Also, trying to explain baseball to those guys was hilarious: "This guy who is running between the two bases, how does he save his ass?"
 
2012-06-04 08:48:31 AM

sycraft: You have to agree that cash and card are the same price. I've never seen a processor that doesn't do that, as I think Visa and Mastercard make them do it.


Around these parts, there are truck stops along the interstate that advertise completely different prices for diesel cash or credit, usually about a 4 or 5 cent discount for cash, and those signs have been up for as long as I can remember (well over a decade).

It isn't hidden, it's on a huge sign above the place, visible from the interstate, at every location of that chain I've seen. It's only for diesel fuel purchases though.

I have trouble believing that's such a direct violation of their merchant agreement when they are so institutionalized. Not a single traveler has reported them, out of the hundreds of thousands or millions to have passed by over the years? Nobody working for a payment processor or Visa or Mastercard has ever driven by on the interstate and gone "WTF"?
 
2012-06-04 08:50:58 AM

Andromeda: 2) No one believes that you can't just walk out onto the street with an alcoholic beverage. Or the fact that in many states we have Blue Laws, but no issues with drive-thru liquor stores.


Like many things in America, that varies greatly state by state.
 
2012-06-04 09:00:53 AM

sycraft: Debeo Summa Credo: Not allowed? Then why does the gas station near my house charge a dime more for credit card purchases per gallon than cash?

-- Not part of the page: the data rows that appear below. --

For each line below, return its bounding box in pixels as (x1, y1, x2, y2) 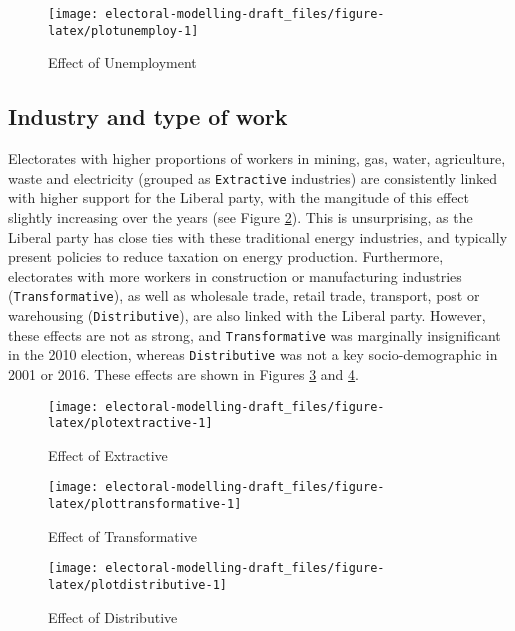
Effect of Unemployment (48, 52, 197, 73)
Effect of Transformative (48, 525, 197, 546)
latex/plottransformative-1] (48, 497, 242, 512)
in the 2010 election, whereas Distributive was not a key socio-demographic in (8, 344, 498, 365)
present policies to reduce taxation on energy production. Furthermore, (8, 246, 444, 267)
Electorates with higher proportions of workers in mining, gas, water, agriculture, (8, 148, 506, 169)
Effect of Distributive (48, 606, 178, 627)
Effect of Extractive (48, 444, 168, 465)

Because nobody has bothered to report them. Let their payment processor know, they'll lose the ability to take credit cards (they'll find another processor I'm sure). It is part of the merchant agreement. You have to agree that cash and card are the same price. I've never seen a processor that doesn't do that, as I think Visa and Mastercard make them do it.

Most merchants don't care. While cards do cost more up front (usually in the realm of 30 cents per transaction plus 3% of the total) it equals more sales, larger sales, and less fraud so it is worth it. Cash is problematic since people don't like to carry lots so they will choose to buy less from you because they lack the money. Check, in addition to being slow, are rife for abuse since there's no way to check on funds. With a CC, you know the bank will make good on the funds if they approve it, if the consumer has trouble paying them back is not your problem. So the stores make more, despite the fee.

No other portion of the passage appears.